Description
Goodbye Kate, Billy C. Clark’s sixth novel, is based in part on a mule he once owned. In the novel, Kate is found far back in the hills by a lonely country boy named Isaac Warfield. He lives close enough to Tatesburg, the nearest town, to walk to school there, but it’s a small town, and his home is isolated. Isaac has graduated from the little country school he has attended and the other members of his class will be moving on to another school, or to no school at all. He won’t have much contact with his friends anymore, and the nearest neighbor, a money-hungry man named Simm Johns, has no children and is “mean as a striped snake.” Isaac finds Kate when he goes back into the hills to pick some blackberries for his mother. The little mule is apparently as lonely as Isaac is, and she adopts him and follows him home – as far as the pine grove above the house, that is.
Kate gets Isaac into trouble by following him to school and disrupting the teacher’s history lessons. But Isaac fins a new friend, Elwood Sperry, and they devise a scheme to make some money by renting out Kate for rides during lunch hour.
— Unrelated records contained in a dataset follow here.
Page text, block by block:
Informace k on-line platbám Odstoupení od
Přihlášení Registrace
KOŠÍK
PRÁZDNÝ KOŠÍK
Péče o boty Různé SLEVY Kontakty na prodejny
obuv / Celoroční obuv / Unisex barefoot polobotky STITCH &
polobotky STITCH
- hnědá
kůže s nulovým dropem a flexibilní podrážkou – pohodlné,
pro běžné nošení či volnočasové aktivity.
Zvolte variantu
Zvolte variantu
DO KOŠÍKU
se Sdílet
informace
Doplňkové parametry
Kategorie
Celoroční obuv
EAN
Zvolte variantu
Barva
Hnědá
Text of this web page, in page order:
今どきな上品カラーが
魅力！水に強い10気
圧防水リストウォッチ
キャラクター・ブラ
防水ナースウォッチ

Unfortunately, their plans are exposed when Kate follows Isaac into the school building, and the principal marches the boys into his office and makes them tell him all about their little business enterprise.
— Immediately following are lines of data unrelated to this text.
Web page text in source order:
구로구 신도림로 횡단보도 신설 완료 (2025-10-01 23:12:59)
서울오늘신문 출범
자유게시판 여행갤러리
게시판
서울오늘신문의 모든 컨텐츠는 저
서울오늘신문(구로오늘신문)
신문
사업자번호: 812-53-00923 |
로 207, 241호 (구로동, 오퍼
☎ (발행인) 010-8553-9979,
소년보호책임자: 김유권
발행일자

Kate really gets Isaac into trouble when she follows his new route to school directly through town and starts trampling flower beds and getting into gardens. But the big trouble comes when Kate gets caught eating feed at John Naper’s feed store. Naper has Kate arrested, and the two-man police force puts the little mule in jail.
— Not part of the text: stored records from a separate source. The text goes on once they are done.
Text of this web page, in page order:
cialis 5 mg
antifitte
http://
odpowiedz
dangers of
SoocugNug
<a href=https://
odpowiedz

What happens next is sheer comedy, but with a very serious side to it. If no one stands up for Kate, she will have to go to the tannery, where she will be killed for her hide. Isaac and Elwood hatch up a scheme to free Kate, but they have to use both the legal system and public opinion to do it. You will enjoy reading about how Elwood and Isaac awaken the town’s conscience and create sympathy for the little mule, and you will be interested in how Kate finally proves herself to everyone, including the skinflint Simm Johns.
Goodbye Kate is recommended for reading in grades 5-9, but adults will enjoy it, too. Billy C. Clark’s wonderful novel is enhanced by excellent illustrations by Harold Eldridge. This book was edited for republication by Dr. Jerry A. Herndon, an English Professor at Murray State University. Dr. Herndon is a widely published scholar, a skilled editor and archivist, and a member of The Board of Directors of the Jesse Stuart Foundation.